** What the task asks **
Nothing but the records themselves, exactly as written and free of pictures, should appear in your response.
(Material shown)
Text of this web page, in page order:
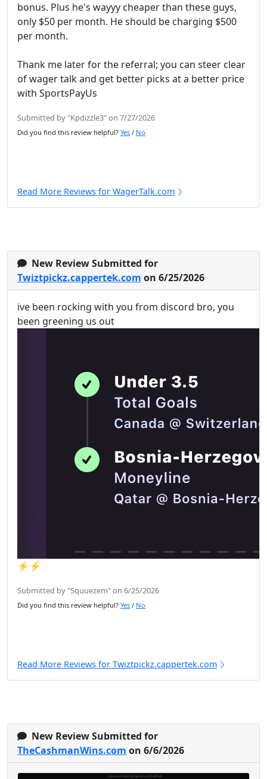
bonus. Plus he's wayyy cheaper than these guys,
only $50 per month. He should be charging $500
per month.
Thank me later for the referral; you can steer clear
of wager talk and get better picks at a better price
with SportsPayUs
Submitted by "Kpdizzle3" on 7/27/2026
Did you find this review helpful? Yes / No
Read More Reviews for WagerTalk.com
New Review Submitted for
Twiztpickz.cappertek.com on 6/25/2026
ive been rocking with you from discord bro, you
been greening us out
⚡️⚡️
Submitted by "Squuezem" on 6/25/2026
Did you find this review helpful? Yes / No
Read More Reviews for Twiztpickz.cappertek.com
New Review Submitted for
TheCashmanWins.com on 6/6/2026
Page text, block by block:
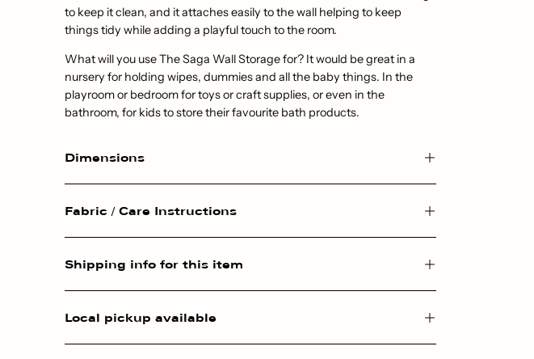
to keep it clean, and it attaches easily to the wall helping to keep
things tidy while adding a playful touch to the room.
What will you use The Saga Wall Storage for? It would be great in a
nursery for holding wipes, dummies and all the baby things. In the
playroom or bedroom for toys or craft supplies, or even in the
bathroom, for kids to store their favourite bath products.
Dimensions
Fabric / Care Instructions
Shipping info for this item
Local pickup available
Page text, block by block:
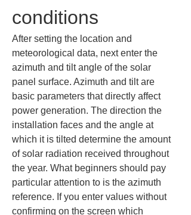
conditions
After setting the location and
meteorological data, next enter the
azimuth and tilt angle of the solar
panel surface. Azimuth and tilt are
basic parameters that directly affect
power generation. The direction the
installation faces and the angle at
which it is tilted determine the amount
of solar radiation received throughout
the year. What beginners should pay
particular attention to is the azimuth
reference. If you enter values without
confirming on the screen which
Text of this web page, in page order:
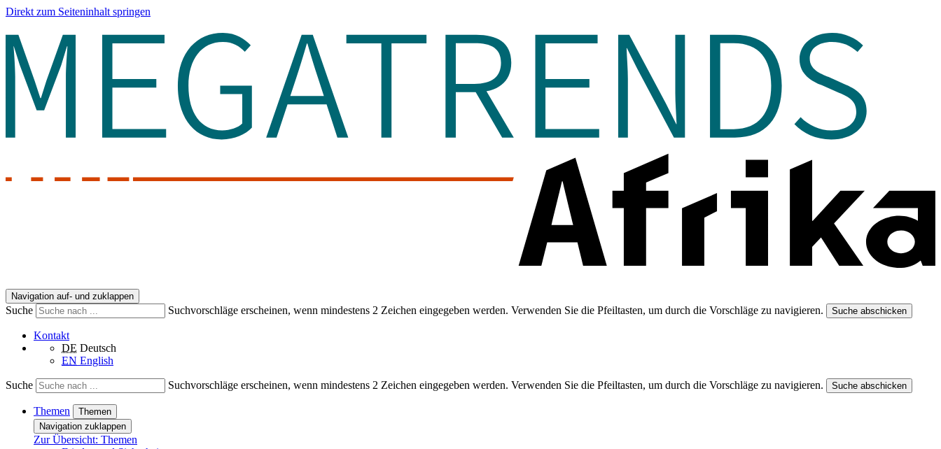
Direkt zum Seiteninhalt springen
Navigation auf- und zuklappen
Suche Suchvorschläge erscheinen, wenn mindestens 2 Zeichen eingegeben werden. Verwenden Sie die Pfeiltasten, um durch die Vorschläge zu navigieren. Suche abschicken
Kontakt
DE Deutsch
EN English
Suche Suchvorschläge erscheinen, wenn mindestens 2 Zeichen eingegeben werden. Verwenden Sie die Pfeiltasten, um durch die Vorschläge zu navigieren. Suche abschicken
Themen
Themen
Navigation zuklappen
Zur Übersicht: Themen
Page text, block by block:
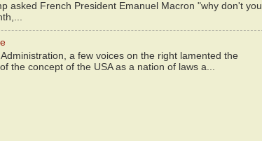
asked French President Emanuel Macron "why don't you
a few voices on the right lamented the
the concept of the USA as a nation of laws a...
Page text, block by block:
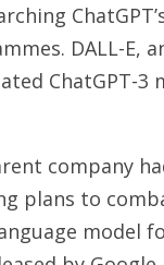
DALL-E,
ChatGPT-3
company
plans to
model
(End Material shown)
** Result below **
Text of this web page, in page order:
bonus. Plus he's wayyy cheaper than these guys,
only $50 per month. He should be charging $500
per month.
Thank me later for the referral; you can steer clear
of wager talk and get better picks at a better price
with SportsPayUs
Submitted by "Kpdizzle3" on 7/27/2026
Did you find this review helpful? Yes / No
Read More Reviews for WagerTalk.com
New Review Submitted for
Twiztpickz.cappertek.com on 6/25/2026
ive been rocking with you from discord bro, you
been greening us out
⚡️⚡️
Submitted by "Squuezem" on 6/25/2026
Did you find this review helpful? Yes / No
Read More Reviews for Twiztpickz.cappertek.com
New Review Submitted for
TheCashmanWins.com on 6/6/2026
Page text, block by block:
to keep it clean, and it attaches easily to the wall helping to keep
things tidy while adding a playful touch to the room.
What will you use The Saga Wall Storage for? It would be great in a
nursery for holding wipes, dummies and all the baby things. In the
playroom or bedroom for toys or craft supplies, or even in the
bathroom, for kids to store their favourite bath products.
Dimensions
Fabric / Care Instructions
Shipping info for this item
Local pickup available
Page text, block by block:
conditions
After setting the location and
meteorological data, next enter the
azimuth and tilt angle of the solar
panel surface. Azimuth and tilt are
basic parameters that directly affect
power generation. The direction the
installation faces and the angle at
which it is tilted determine the amount
of solar radiation received throughout
the year. What beginners should pay
particular attention to is the azimuth
reference. If you enter values without
confirming on the screen which
Text of this web page, in page order:
Direkt zum Seiteninhalt springen
Navigation auf- und zuklappen
Suche Suchvorschläge erscheinen, wenn mindestens 2 Zeichen eingegeben werden. Verwenden Sie die Pfeiltasten, um durch die Vorschläge zu navigieren. Suche abschicken
Kontakt
DE Deutsch
EN English
Suche Suchvorschläge erscheinen, wenn mindestens 2 Zeichen eingegeben werden. Verwenden Sie die Pfeiltasten, um durch die Vorschläge zu navigieren. Suche abschicken
Themen
Themen
Navigation zuklappen
Zur Übersicht: Themen
Page text, block by block:
asked French President Emanuel Macron "why don't you
a few voices on the right lamented the
the concept of the USA as a nation of laws a...
Page text, block by block:
DALL-E,
ChatGPT-3
company
plans to
model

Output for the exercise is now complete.